I've thought of compression myself too. The best algorithm would probably be 
LZ77. It's simple and effective, with fast decompression but slow 
compression. Here's a description (by one "Joe D", describing the HPI archive 
format used by Cavedog Entertainment's Total Annihilation):

The compression algorithm is a very basic sliding window compression scheme
from the LZ77 family using a 4095 byte history and matches from 2 to 17
bytes long.

The first byte is kind of a "tag" byte which determines if the next eight
pieces of data are literal bytes or history matches.  Starting with the
least-significant bit, this tag byte is scanned to figure out what to do.

When the current bit is a zero, the next byte of the input is transfered
directly to the output and added to end of the history buffer.

When the current bit is a one, the next two bytes taken from the input are
used as a offset/length pair.  The upper 12 bits are the offset into the
history buffer and the lower 4 bits are the length. [NOTE: Different numbers 
of bits may be more effective.] If the offset is zero, the end of the input 
data has been reached and the decompressor simply exits.

Since we can assume that there will be no matches with a length of zero
or only one byte, any match is a mimimum of two bytes so we just add two
to the length which extends our range from 0-15 to 2-17 bytes.

[NOTE: 2 byte matches make little sense either, because the match code is 
itself 2 bytes.
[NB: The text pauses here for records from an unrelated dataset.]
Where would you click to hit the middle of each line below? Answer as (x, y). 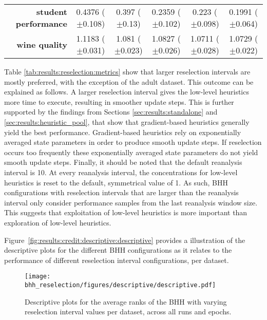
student (52, 12)
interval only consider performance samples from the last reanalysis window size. (131, 202)
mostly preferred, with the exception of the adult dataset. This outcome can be (129, 81)
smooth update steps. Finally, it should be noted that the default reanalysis (123, 162)
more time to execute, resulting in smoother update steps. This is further (119, 101)
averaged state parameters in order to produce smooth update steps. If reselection (133, 142)
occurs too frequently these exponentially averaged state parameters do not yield (131, 152)
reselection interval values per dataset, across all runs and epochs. (128, 312)
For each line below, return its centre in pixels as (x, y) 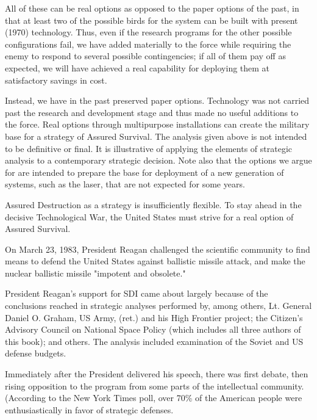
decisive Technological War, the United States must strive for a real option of (149, 216)
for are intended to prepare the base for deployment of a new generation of (144, 172)
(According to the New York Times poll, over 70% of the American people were (154, 398)
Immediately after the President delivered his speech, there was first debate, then (157, 374)
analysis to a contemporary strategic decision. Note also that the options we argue (158, 160)
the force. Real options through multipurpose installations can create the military (157, 124)
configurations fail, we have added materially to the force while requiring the (148, 44)
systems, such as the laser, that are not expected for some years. (125, 184)
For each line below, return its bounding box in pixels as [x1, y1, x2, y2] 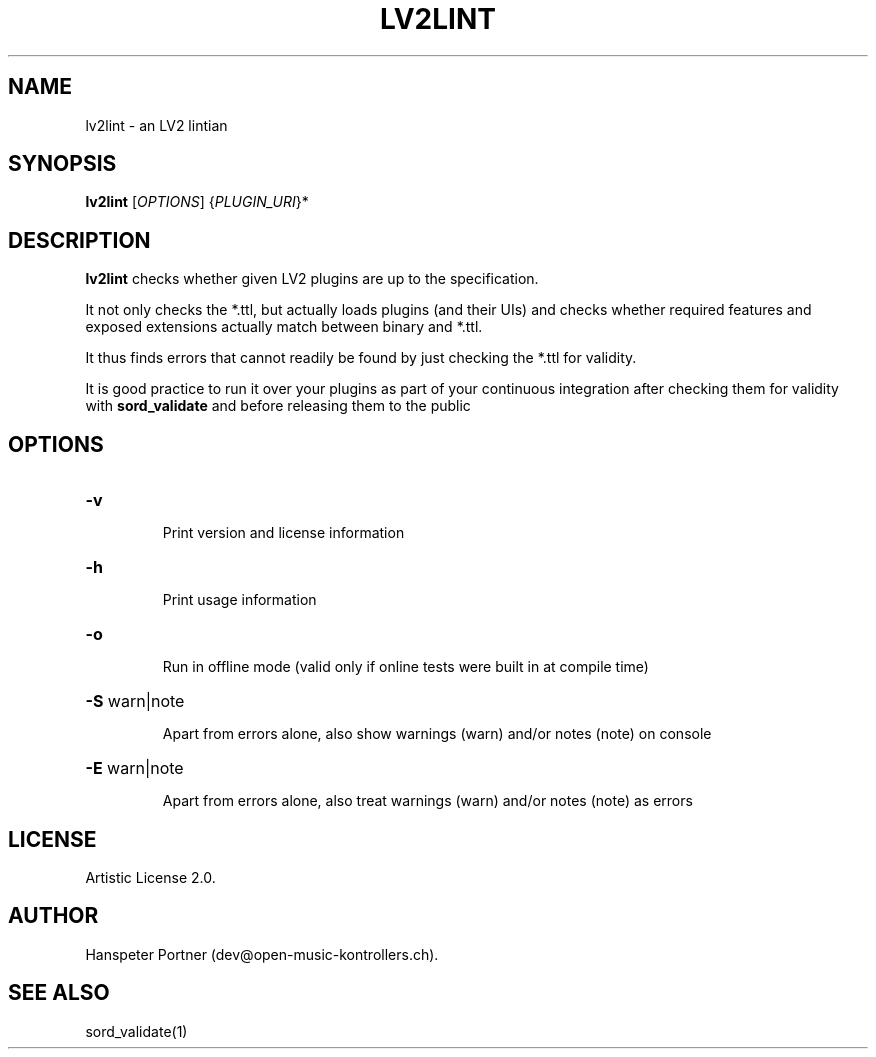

Therefore, it would work better to add 3, getting 3-18 byte 
matches.]

The match is then copied from the history buffer to the output and also added
onto the end of the history buffer to keep it in sync with the output.

[NOTE: The history number can't go over 4095 bytes. When it reaches that 
number, things are dumped from the beginning. It makes sense for the history 
buffer to actually be a pointer to the output, 4095 bytes back from the 
current position, or at the beginning if less than 4095 bytes have been 
decompressed.]

When all eight bits of the tag byte have been used, the mask is reset and
the next tag byte is loaded.